= AIM OF THE EXERCISE =
Determine how many lines of the data include the word "output", and write only that number.

*** Opening of RECORDS PROVIDED ***

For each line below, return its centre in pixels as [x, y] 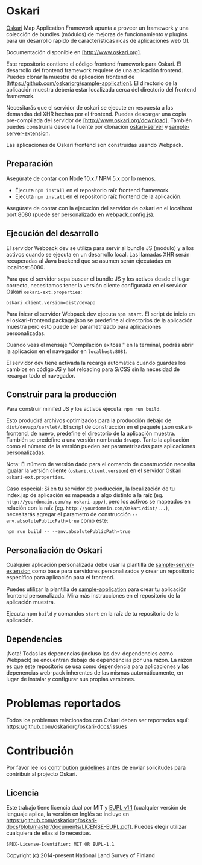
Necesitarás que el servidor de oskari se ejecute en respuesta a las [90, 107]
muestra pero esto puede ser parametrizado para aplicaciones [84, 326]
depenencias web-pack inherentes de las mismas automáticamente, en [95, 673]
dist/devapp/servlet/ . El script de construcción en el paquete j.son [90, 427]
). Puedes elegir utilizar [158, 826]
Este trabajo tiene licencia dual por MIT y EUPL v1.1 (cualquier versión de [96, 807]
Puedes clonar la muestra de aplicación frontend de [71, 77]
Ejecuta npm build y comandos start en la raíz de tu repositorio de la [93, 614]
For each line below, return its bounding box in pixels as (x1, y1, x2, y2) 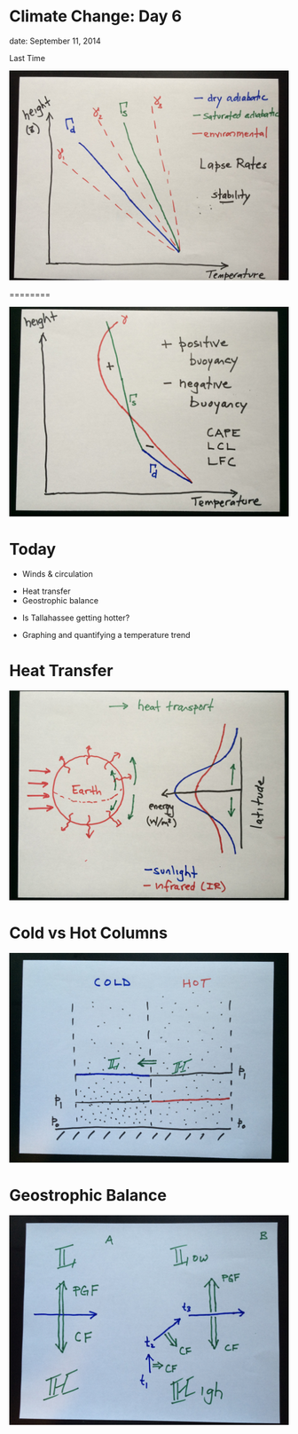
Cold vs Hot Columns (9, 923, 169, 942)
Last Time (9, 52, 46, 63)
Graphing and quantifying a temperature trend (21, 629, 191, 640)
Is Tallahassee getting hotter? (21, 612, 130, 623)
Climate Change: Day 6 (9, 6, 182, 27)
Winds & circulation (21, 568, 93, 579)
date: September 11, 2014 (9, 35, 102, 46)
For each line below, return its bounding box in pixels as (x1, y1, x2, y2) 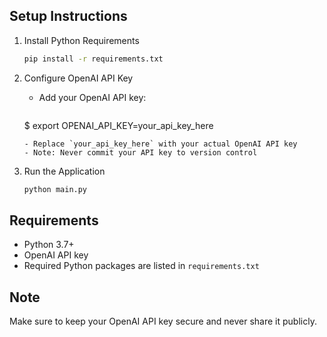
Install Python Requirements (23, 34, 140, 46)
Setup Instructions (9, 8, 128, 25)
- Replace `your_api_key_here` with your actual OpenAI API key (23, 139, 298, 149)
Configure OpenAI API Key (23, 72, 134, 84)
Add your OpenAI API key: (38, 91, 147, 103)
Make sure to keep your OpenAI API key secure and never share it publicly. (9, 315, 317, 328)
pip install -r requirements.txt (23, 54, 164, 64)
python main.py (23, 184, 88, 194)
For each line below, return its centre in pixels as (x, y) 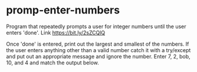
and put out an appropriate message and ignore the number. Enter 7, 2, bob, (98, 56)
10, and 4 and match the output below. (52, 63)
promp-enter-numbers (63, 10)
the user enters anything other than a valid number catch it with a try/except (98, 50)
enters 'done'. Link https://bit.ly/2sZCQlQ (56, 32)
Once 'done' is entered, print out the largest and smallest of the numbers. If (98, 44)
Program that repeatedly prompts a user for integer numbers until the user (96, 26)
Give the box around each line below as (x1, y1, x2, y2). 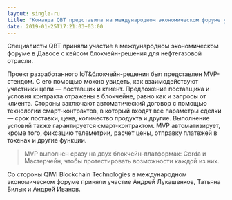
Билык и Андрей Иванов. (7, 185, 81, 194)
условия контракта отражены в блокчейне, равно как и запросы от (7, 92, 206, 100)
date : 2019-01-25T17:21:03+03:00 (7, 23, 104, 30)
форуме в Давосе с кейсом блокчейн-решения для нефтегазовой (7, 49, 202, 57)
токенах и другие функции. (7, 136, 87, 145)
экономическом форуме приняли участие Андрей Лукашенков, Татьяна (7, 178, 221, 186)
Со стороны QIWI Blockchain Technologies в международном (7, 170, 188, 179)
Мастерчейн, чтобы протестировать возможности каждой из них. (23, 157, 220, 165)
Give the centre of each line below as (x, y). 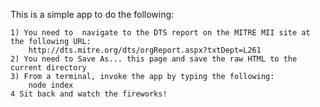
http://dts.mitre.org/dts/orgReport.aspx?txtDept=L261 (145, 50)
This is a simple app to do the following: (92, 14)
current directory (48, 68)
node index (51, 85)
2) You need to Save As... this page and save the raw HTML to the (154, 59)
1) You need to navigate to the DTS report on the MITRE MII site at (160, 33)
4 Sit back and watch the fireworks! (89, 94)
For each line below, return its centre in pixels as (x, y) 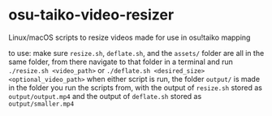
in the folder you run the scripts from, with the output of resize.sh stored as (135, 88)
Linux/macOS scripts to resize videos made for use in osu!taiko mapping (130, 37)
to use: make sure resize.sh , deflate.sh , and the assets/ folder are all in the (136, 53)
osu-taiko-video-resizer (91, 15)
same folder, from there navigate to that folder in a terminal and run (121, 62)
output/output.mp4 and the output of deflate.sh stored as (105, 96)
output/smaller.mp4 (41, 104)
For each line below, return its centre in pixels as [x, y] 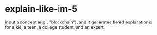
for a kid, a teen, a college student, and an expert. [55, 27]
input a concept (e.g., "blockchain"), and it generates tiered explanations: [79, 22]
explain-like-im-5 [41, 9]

*** Close of RECORDS PROVIDED ***
*** Opening of RECORDS PROVIDED ***

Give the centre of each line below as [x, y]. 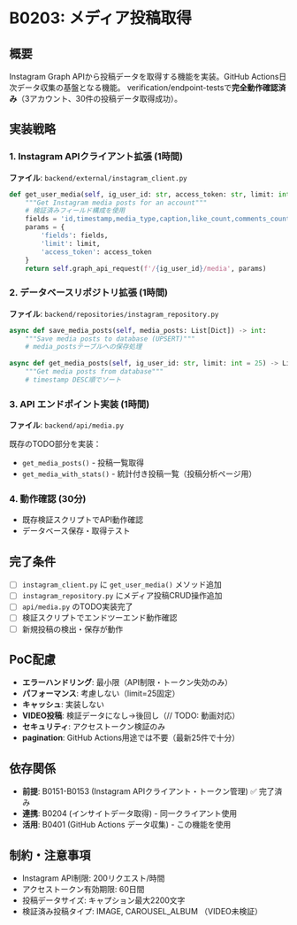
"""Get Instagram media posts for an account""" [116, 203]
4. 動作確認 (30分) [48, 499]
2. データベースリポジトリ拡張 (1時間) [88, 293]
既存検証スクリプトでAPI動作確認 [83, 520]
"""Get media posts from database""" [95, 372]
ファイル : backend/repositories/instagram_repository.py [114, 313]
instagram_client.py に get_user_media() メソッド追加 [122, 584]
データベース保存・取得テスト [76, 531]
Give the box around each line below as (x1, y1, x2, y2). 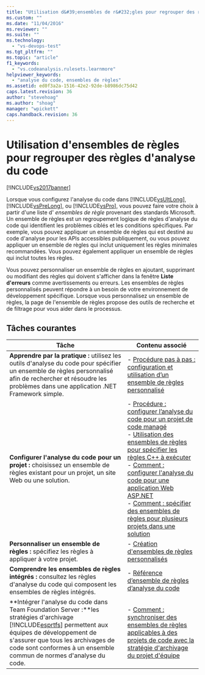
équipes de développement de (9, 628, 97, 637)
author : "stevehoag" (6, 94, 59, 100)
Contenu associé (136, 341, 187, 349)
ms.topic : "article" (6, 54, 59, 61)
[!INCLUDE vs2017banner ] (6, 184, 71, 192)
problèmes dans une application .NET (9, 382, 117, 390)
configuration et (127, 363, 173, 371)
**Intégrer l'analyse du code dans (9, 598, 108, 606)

*** Close of RECORDS PROVIDED ***
*** Opening of RECORDS PROVIDED ***

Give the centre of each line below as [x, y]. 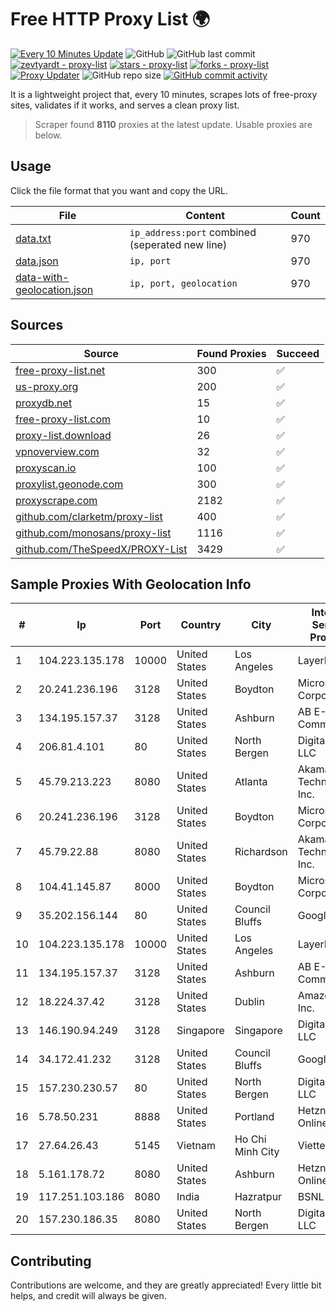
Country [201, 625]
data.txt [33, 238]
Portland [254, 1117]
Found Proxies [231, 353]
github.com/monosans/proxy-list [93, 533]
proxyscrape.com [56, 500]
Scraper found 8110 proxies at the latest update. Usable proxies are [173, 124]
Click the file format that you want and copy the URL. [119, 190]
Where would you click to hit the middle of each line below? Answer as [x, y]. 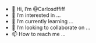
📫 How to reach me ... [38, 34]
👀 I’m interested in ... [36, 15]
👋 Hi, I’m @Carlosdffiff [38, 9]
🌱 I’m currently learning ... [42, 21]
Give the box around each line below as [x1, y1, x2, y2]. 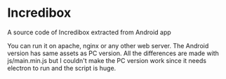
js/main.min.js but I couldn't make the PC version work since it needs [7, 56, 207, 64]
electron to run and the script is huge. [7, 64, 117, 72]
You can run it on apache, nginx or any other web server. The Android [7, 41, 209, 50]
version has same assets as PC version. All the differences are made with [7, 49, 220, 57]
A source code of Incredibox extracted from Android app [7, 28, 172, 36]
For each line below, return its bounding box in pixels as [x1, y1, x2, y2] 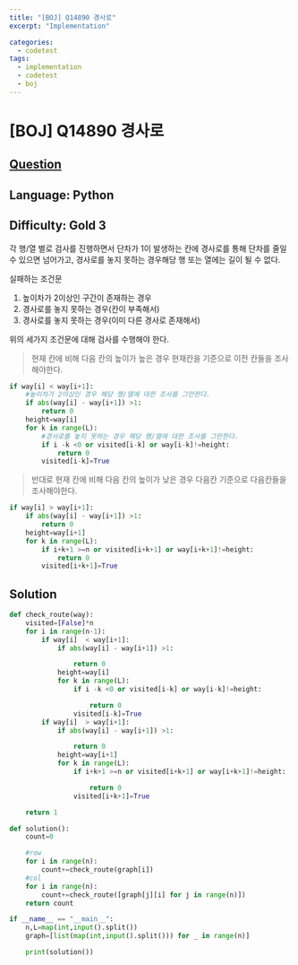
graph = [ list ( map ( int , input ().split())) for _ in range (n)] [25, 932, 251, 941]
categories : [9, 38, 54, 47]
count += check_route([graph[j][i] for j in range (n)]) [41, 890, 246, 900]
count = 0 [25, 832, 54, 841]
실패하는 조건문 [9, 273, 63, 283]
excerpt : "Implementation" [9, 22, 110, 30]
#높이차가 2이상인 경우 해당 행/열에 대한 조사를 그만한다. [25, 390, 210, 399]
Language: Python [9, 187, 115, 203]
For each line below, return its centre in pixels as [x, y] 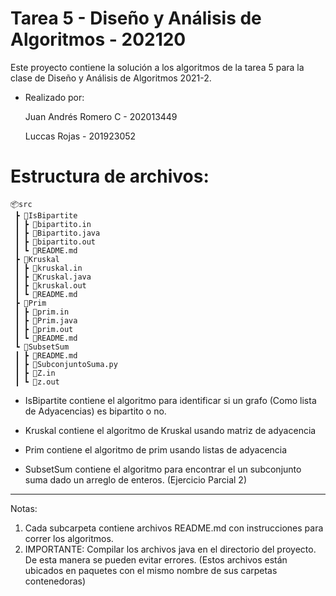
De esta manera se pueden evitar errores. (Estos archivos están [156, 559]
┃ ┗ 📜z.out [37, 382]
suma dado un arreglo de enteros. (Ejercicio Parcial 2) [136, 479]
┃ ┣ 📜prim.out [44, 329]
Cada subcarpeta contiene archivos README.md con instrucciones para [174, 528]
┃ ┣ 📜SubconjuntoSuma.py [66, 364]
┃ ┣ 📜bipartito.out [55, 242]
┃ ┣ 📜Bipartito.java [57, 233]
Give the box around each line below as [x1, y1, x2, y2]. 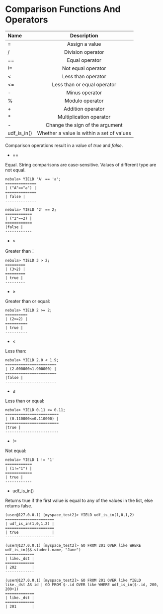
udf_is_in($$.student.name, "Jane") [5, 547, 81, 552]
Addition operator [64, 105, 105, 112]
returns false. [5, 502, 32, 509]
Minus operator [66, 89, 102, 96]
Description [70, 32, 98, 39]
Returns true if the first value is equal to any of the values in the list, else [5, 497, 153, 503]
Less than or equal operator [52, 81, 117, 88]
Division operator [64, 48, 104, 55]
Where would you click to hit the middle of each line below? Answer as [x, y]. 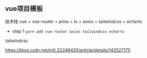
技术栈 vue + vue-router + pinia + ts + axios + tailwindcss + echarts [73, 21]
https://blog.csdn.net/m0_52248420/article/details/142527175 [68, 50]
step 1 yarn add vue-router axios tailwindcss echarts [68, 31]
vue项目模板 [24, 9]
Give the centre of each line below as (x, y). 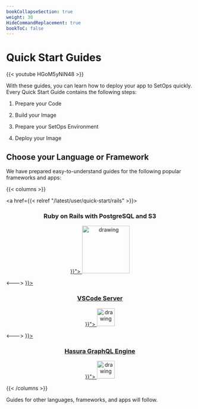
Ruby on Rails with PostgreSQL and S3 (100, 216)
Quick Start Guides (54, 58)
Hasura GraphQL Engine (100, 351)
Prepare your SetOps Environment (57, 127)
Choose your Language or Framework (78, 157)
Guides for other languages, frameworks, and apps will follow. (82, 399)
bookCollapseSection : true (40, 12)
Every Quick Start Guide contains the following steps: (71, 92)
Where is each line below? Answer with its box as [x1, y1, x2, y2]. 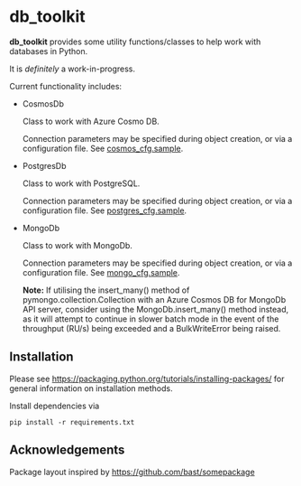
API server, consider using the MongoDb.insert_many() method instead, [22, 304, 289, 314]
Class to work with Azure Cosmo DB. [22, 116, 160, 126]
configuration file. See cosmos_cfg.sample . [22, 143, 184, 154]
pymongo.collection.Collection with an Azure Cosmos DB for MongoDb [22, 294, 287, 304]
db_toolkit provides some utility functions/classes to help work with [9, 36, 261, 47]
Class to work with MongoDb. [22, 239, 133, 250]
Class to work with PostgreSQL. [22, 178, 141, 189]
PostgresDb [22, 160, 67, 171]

*** Close of RECORDS PROVIDED ***

= THE ANSWER =
4